▶ Data entries
--------------------

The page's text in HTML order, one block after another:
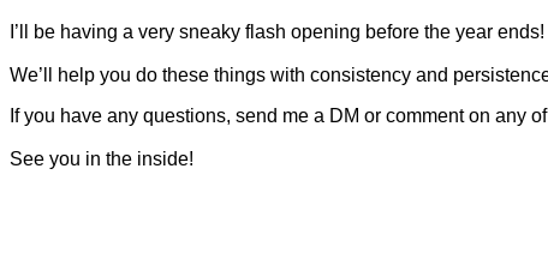
I’ll be having a very sneaky flash opening before the year
We’ll help you do these things with consistency and
If you have any questions, send me a DM or comment on any
See you in the inside!
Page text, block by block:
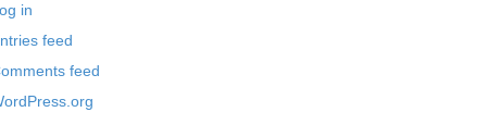
in
feed
feed
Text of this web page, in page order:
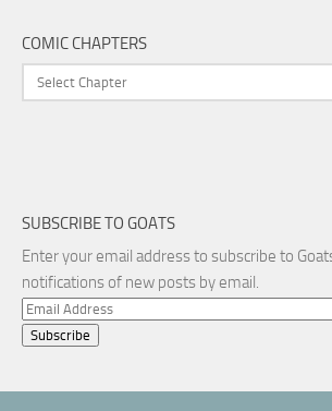
COMIC CHAPTERS
SUBSCRIBE TO GOATS
Enter your email address to subscribe to
notifications of new posts by email.
Email
Address
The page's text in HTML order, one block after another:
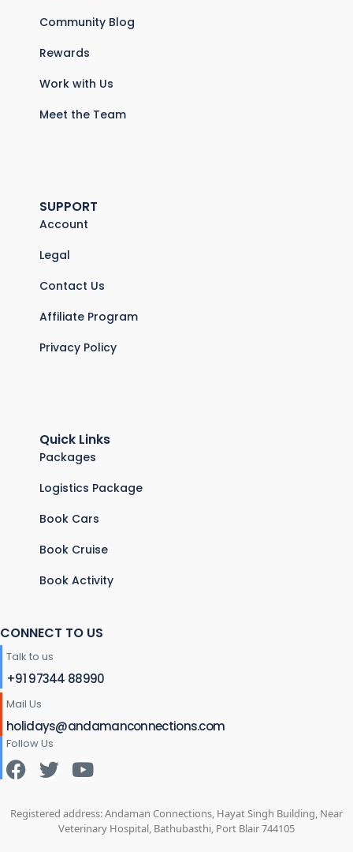
Community Blog
Rewards
Work with Us
Meet the Team
SUPPORT
Account
Legal
Contact Us
Affiliate Program
Privacy Policy
Quick Links
Packages
Logistics Package
Book Cars
Book Cruise
Book Activity
CONNECT TO US
Talk to us
+91 97344 88990
Mail Us
holidays@andamanconnections.com
Follow Us
Registered address: Andaman Connections, Hayat Singh Building, Near
Veterinary Hospital, Bathubasthi, Port Blair 744105
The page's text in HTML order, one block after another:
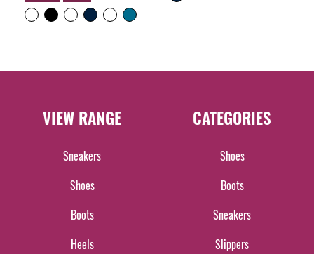
VIEW RANGE
Sneakers
Shoes
Boots
Heels
CATEGORIES
Shoes
Boots
Sneakers
Slippers
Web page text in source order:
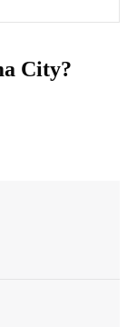
City?
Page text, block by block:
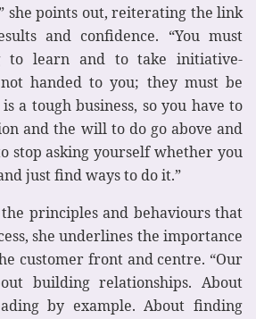
she points out, reiterating the link
and confidence. “You must
to learn and to take initiative-
handed to you; they must be
a tough business, so you have to
and the will to do go above and
stop asking yourself whether you
just find ways to do it.”
principles and behaviours that
she underlines the importance
customer front and centre. “Our
building relationships. About
by example. About finding

--------------------

▶ YOUR ASSIGNMENT
Once the pictures are removed, set down what remains of the entries above exactly.

▶ EXERCISE OUTPUT
The page's text in HTML order, one block after another:
I’ll be having a very sneaky flash opening before the year
We’ll help you do these things with consistency and
If you have any questions, send me a DM or comment on any
See you in the inside!
Page text, block by block:
in
feed
feed
Text of this web page, in page order:
COMIC CHAPTERS
SUBSCRIBE TO GOATS
Enter your email address to subscribe to
notifications of new posts by email.
Email
Address
The page's text in HTML order, one block after another:
Community Blog
Rewards
Work with Us
Meet the Team
SUPPORT
Account
Legal
Contact Us
Affiliate Program
Privacy Policy
Quick Links
Packages
Logistics Package
Book Cars
Book Cruise
Book Activity
CONNECT TO US
Talk to us
+91 97344 88990
Mail Us
holidays@andamanconnections.com
Follow Us
Registered address: Andaman Connections, Hayat Singh Building, Near
Veterinary Hospital, Bathubasthi, Port Blair 744105
The page's text in HTML order, one block after another:
VIEW RANGE
Sneakers
Shoes
Boots
Heels
CATEGORIES
Shoes
Boots
Sneakers
Slippers
Web page text in source order:
City?
Page text, block by block:
she points out, reiterating the link
and confidence. “You must
to learn and to take initiative-
handed to you; they must be
a tough business, so you have to
and the will to do go above and
stop asking yourself whether you
just find ways to do it.”
principles and behaviours that
she underlines the importance
customer front and centre. “Our
building relationships. About
by example. About finding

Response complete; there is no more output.